::: GIVEN INFORMATION :::
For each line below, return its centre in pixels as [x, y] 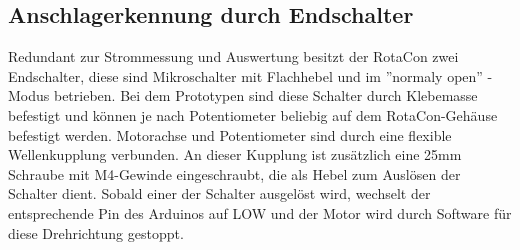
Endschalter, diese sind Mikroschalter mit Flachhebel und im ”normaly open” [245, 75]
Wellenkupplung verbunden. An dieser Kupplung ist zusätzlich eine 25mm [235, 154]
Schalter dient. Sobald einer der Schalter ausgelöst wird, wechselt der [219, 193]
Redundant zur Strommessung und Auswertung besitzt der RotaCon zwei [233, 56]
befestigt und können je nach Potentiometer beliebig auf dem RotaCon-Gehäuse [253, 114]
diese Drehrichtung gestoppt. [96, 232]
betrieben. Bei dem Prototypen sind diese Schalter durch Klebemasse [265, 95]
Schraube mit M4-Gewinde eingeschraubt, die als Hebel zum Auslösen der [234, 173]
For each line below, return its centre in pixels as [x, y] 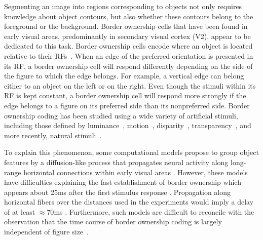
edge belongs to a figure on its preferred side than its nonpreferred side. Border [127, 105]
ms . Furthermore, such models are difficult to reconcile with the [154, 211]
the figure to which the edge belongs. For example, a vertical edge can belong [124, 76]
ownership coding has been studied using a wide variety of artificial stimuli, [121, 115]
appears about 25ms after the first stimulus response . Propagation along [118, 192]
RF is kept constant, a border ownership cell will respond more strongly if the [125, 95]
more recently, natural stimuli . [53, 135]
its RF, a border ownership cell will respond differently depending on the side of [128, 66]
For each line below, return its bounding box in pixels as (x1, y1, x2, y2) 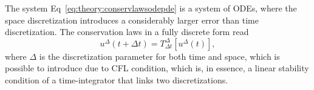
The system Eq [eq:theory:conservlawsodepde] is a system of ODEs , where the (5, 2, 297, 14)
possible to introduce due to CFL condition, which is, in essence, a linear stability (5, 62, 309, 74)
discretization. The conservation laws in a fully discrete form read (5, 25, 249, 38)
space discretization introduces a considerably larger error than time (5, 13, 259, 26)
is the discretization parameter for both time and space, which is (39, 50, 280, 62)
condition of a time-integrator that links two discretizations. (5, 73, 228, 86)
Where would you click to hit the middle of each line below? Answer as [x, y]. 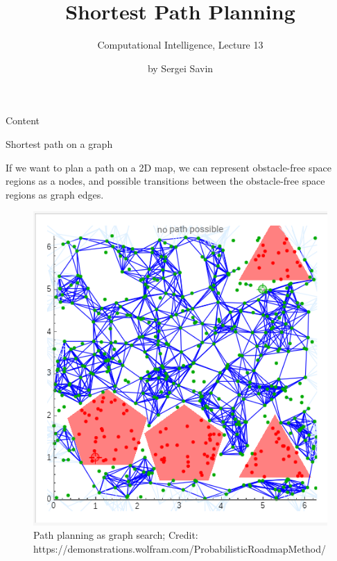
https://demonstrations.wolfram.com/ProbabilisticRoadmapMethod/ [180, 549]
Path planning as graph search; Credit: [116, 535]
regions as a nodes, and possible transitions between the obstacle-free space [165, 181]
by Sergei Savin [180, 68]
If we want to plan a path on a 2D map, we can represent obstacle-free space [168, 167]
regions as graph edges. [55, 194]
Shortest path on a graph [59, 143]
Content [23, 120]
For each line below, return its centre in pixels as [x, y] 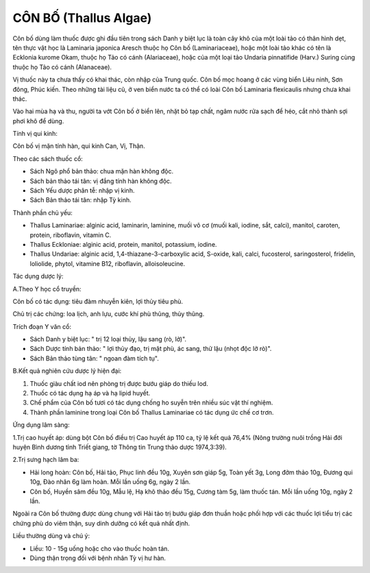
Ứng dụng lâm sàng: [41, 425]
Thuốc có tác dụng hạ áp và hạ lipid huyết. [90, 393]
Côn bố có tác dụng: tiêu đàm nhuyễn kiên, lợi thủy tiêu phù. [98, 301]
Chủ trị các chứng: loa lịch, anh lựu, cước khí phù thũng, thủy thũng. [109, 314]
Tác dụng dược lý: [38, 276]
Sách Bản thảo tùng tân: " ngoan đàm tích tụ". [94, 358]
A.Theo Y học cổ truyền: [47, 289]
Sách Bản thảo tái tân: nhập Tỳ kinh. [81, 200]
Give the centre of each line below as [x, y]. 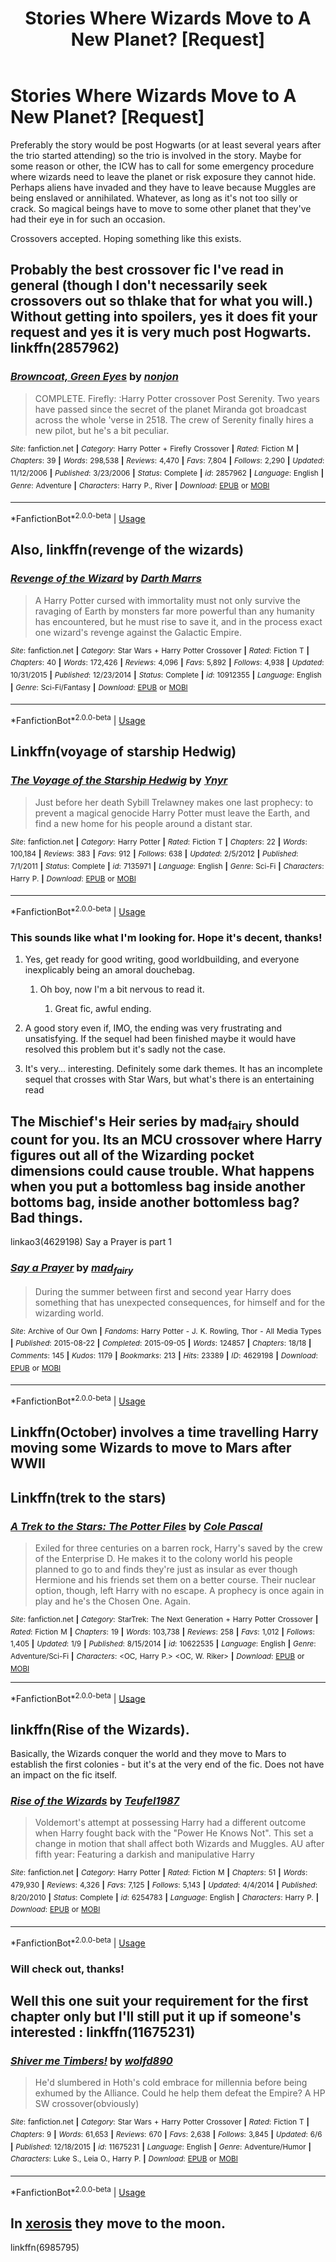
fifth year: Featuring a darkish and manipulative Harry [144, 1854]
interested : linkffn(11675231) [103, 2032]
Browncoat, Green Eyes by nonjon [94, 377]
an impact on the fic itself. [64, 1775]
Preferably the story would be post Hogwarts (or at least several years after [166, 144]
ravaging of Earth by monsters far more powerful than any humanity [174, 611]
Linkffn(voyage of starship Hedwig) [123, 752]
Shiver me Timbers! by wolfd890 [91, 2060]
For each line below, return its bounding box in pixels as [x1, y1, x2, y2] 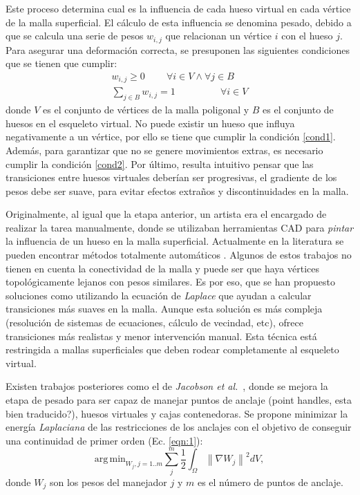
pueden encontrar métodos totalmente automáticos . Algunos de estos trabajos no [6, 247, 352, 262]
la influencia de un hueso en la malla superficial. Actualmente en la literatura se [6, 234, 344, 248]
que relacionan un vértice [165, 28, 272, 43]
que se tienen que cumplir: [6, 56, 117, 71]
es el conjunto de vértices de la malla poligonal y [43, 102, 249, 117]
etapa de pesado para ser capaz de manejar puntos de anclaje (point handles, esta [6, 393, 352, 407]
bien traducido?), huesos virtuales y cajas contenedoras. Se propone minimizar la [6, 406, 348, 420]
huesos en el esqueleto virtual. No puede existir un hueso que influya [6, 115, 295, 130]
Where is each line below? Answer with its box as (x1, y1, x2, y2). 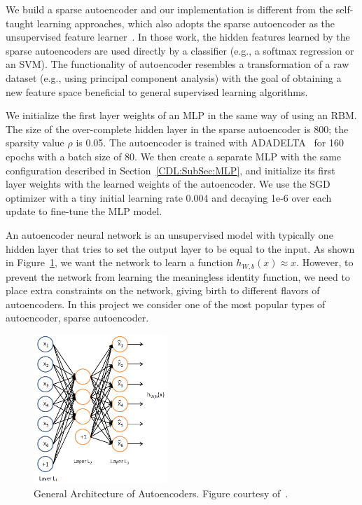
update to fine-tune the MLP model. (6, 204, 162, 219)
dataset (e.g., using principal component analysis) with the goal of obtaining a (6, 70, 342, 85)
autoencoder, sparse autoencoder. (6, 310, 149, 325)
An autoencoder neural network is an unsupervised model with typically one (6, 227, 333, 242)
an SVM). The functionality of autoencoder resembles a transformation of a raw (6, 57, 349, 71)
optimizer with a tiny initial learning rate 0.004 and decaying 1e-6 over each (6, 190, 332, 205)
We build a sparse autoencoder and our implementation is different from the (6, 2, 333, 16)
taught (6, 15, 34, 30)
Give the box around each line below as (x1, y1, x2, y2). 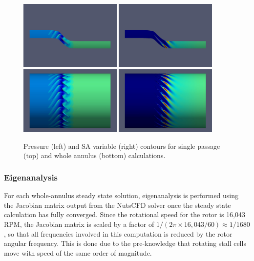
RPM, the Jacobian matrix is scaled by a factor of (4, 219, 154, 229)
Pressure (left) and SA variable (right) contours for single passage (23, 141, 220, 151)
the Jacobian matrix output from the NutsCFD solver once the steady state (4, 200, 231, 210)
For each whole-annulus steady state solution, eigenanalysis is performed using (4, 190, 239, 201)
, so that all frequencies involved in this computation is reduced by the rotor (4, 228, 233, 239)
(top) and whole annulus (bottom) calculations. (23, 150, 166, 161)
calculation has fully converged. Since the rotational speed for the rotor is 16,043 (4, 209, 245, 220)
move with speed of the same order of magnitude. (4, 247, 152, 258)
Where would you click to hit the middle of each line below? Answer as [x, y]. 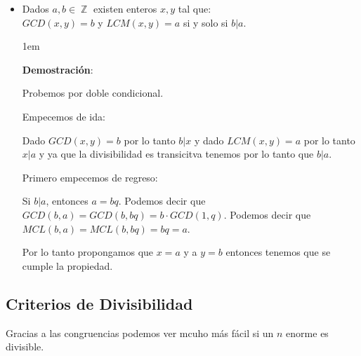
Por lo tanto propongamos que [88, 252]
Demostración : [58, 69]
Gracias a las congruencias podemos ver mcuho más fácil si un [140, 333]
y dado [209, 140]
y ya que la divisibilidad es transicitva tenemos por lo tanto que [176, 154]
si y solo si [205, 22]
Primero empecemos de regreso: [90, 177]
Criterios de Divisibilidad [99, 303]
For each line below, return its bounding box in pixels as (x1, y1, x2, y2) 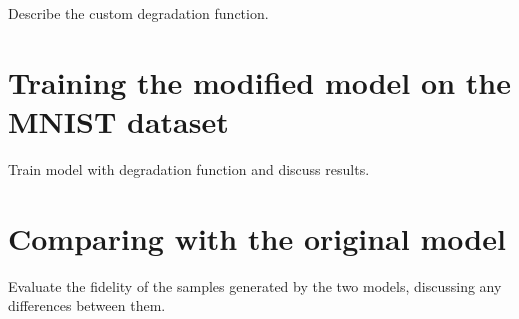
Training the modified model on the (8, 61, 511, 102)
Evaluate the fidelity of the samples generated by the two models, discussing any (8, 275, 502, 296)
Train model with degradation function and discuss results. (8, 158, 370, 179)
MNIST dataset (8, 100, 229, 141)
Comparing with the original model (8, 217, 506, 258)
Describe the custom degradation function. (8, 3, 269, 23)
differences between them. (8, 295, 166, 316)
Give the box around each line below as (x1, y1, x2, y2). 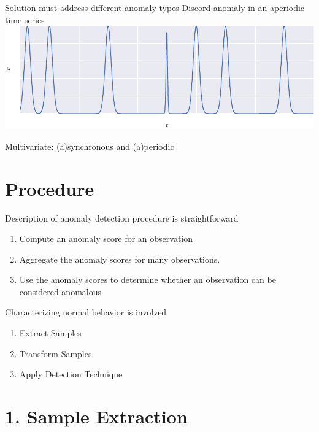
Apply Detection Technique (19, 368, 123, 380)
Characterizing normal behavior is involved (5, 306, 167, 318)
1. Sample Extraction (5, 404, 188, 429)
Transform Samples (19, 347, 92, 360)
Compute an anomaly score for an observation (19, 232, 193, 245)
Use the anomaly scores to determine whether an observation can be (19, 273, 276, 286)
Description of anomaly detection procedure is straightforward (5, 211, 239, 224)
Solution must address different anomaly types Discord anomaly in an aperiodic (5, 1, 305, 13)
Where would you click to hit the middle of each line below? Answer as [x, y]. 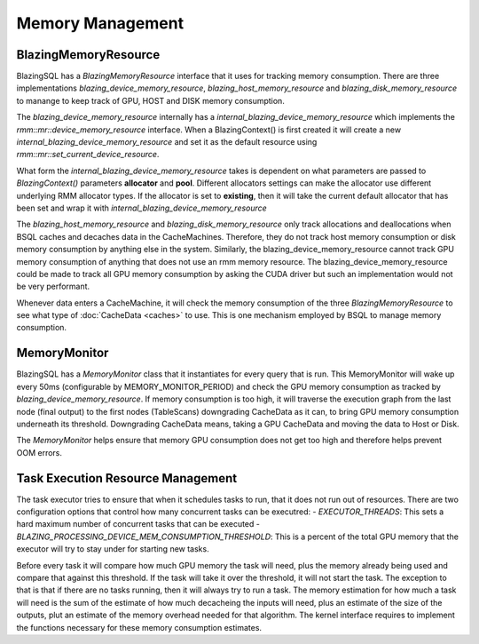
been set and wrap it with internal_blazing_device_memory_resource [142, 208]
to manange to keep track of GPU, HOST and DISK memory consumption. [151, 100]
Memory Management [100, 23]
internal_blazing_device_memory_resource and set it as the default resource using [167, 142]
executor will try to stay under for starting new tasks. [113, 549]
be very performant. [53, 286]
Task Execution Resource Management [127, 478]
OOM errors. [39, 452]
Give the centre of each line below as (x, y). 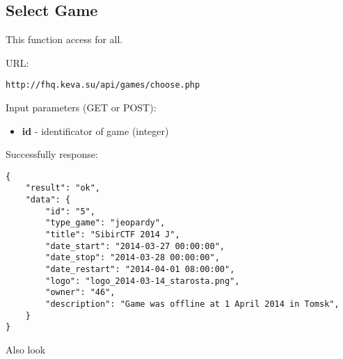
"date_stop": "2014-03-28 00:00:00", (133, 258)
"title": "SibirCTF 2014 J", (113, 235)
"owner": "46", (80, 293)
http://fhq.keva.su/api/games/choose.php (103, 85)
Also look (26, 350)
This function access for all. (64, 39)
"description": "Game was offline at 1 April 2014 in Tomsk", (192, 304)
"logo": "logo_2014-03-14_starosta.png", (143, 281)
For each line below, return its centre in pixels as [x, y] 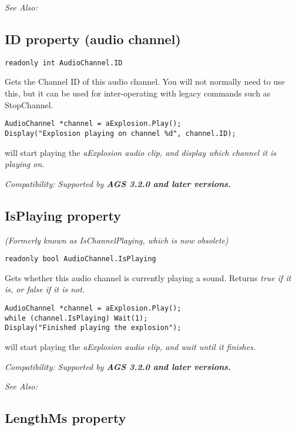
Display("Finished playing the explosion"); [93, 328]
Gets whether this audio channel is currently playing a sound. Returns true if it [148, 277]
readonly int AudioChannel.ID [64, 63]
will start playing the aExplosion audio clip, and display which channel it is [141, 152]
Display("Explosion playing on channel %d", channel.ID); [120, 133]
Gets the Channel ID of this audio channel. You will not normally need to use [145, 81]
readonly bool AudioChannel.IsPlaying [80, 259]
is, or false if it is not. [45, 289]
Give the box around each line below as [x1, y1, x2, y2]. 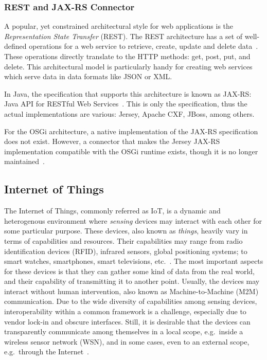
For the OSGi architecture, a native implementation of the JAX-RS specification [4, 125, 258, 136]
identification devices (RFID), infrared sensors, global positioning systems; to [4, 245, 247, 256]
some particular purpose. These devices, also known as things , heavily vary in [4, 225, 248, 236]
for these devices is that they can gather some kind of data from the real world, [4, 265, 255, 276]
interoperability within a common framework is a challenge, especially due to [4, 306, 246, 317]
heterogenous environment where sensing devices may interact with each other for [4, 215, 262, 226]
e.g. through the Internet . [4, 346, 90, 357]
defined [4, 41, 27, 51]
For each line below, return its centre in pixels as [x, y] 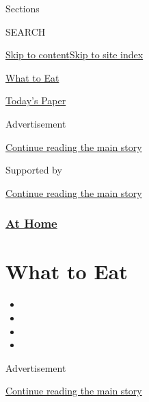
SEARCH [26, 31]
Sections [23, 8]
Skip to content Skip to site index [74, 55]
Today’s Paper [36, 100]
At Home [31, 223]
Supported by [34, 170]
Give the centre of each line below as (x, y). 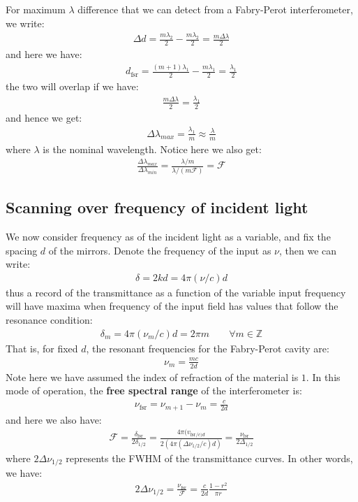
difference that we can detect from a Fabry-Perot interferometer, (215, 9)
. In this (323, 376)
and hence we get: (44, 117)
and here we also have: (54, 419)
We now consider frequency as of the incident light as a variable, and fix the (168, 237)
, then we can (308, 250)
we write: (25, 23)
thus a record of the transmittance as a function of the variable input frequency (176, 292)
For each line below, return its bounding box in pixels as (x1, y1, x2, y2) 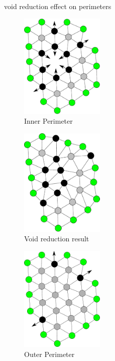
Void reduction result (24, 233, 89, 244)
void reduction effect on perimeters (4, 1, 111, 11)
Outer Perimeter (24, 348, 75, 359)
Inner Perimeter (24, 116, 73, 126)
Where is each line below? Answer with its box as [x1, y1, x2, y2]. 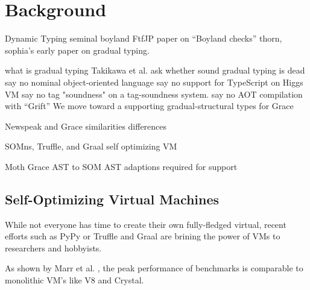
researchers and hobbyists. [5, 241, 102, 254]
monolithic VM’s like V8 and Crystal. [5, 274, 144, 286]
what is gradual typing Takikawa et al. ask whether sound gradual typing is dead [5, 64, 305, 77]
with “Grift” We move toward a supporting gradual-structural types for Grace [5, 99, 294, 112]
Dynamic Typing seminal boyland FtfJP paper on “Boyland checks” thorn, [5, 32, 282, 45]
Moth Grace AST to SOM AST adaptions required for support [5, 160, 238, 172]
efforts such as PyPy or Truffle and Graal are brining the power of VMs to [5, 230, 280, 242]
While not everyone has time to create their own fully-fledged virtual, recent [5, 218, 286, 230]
:::
- [TASK DETAILS]: Reproduce exactly the lines from the beginning of the material down to the line containing "condition of a", both ends included, but not the pictures or anything after.

- [ANSWER BELOW]:
For each line below, return its centre in pixels as [x, y] 
Endschalter, diese sind Mikroschalter mit Flachhebel und im ”normaly open” [245, 75]
Wellenkupplung verbunden. An dieser Kupplung ist zusätzlich eine 25mm [235, 154]
Schalter dient. Sobald einer der Schalter ausgelöst wird, wechselt der [219, 193]
Redundant zur Strommessung und Auswertung besitzt der RotaCon zwei [233, 56]
befestigt und können je nach Potentiometer beliebig auf dem RotaCon-Gehäuse [253, 114]
diese Drehrichtung gestoppt. [96, 232]
betrieben. Bei dem Prototypen sind diese Schalter durch Klebemasse [265, 95]
Schraube mit M4-Gewinde eingeschraubt, die als Hebel zum Auslösen der [234, 173]
For each line below, return its centre in pixels as [x, y] 
edge belongs to a figure on its preferred side than its nonpreferred side. Border [127, 105]
ms . Furthermore, such models are difficult to reconcile with the [154, 211]
the figure to which the edge belongs. For example, a vertical edge can belong [124, 76]
ownership coding has been studied using a wide variety of artificial stimuli, [121, 115]
appears about 25ms after the first stimulus response . Propagation along [118, 192]
RF is kept constant, a border ownership cell will respond more strongly if the [125, 95]
more recently, natural stimuli . [53, 135]
its RF, a border ownership cell will respond differently depending on the side of [128, 66]
For each line below, return its bounding box in pixels as (x1, y1, x2, y2) 
The system Eq [eq:theory:conservlawsodepde] is a system of ODEs , where the (5, 2, 297, 14)
possible to introduce due to CFL condition, which is, in essence, a linear stability (5, 62, 309, 74)
discretization. The conservation laws in a fully discrete form read (5, 25, 249, 38)
space discretization introduces a considerably larger error than time (5, 13, 259, 26)
is the discretization parameter for both time and space, which is (39, 50, 280, 62)
condition of a time-integrator that links two discretizations. (5, 73, 228, 86)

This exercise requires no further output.